**Provided material**
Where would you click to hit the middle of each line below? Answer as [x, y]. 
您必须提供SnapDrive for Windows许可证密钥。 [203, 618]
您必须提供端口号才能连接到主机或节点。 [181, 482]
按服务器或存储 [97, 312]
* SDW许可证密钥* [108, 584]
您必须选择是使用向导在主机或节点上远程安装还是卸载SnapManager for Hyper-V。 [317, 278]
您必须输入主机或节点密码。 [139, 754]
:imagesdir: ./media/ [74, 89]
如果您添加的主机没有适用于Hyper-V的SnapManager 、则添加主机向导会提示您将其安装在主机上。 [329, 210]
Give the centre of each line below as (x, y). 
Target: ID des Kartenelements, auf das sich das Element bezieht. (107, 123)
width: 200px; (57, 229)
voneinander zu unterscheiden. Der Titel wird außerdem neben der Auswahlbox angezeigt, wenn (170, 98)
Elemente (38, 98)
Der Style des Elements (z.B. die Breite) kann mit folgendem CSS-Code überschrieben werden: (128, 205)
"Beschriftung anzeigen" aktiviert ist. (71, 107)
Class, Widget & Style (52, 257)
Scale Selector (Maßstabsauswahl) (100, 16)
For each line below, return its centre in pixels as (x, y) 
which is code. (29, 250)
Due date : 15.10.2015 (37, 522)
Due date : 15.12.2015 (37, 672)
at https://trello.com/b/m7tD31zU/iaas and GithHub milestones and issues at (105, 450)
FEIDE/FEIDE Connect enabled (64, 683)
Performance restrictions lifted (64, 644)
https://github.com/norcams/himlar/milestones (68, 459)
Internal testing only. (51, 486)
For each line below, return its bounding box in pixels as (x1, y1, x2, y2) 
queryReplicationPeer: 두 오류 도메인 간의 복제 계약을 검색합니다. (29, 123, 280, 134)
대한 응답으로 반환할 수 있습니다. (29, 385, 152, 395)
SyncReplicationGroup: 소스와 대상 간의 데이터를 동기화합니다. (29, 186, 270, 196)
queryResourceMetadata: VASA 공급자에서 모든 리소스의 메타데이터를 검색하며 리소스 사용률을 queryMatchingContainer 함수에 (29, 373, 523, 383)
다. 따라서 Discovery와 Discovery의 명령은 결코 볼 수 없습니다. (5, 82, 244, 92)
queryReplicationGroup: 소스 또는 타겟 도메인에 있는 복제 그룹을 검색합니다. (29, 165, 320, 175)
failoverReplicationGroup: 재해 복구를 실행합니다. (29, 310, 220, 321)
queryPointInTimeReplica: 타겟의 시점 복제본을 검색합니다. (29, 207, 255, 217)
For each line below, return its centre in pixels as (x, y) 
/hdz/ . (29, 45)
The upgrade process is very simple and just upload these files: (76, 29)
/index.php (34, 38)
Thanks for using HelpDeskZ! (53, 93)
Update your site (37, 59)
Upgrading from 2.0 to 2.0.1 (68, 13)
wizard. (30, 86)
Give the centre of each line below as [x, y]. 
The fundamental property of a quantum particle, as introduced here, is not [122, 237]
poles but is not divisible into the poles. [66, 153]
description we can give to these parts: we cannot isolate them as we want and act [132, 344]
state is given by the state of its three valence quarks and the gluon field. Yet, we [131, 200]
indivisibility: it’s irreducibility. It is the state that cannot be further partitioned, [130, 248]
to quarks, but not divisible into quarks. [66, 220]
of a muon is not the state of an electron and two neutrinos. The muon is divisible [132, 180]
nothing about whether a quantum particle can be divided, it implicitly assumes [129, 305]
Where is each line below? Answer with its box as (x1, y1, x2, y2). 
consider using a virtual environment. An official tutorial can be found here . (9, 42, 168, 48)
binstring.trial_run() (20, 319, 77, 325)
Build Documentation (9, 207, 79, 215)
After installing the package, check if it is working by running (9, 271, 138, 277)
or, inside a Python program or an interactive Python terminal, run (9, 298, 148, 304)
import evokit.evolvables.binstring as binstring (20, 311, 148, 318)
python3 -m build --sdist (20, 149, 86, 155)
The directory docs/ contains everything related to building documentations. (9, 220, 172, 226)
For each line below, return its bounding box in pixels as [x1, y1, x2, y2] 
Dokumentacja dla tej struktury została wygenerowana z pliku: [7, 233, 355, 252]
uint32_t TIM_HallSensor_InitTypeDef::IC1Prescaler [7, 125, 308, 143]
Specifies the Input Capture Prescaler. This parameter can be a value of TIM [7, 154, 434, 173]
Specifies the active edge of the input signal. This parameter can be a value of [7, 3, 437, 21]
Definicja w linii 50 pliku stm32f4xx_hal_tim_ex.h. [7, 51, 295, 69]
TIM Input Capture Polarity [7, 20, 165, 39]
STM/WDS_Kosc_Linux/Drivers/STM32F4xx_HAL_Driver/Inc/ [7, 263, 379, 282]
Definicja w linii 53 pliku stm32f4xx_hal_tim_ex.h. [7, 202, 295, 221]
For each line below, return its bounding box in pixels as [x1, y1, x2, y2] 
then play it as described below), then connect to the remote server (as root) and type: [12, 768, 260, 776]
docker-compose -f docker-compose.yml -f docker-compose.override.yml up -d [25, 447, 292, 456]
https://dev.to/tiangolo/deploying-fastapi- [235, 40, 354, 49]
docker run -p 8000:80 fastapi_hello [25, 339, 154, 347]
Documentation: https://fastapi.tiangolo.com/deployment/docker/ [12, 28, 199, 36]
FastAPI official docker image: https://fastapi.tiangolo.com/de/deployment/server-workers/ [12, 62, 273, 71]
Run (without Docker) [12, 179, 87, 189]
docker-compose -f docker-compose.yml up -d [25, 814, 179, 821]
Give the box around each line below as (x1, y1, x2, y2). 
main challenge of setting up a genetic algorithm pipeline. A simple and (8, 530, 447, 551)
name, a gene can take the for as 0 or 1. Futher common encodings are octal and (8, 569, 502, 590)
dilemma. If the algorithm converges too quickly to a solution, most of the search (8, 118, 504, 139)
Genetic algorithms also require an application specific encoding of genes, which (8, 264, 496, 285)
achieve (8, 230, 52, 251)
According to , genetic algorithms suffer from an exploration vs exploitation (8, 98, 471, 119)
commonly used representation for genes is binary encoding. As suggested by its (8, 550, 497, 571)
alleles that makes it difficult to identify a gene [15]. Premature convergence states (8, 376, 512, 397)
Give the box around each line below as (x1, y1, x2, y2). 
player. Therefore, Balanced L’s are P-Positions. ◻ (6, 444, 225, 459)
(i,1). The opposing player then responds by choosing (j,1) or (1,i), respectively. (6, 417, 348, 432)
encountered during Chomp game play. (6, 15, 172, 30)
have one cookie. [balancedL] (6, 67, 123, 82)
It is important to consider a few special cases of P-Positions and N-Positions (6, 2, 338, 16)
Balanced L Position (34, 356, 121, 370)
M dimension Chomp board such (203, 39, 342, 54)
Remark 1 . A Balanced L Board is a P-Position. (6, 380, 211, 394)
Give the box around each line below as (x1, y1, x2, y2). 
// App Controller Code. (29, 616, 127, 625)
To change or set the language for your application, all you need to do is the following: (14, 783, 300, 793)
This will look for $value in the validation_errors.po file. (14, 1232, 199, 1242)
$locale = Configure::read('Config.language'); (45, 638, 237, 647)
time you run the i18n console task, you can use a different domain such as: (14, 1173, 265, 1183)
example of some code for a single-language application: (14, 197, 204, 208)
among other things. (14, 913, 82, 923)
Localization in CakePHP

**Problem statement**
Across the material, report every line that has the word "such".

**Exercise output**
M dimension Chomp board such (203, 39, 342, 54)
time you run the i18n console task, you can use a different domain such as: (14, 1173, 265, 1183)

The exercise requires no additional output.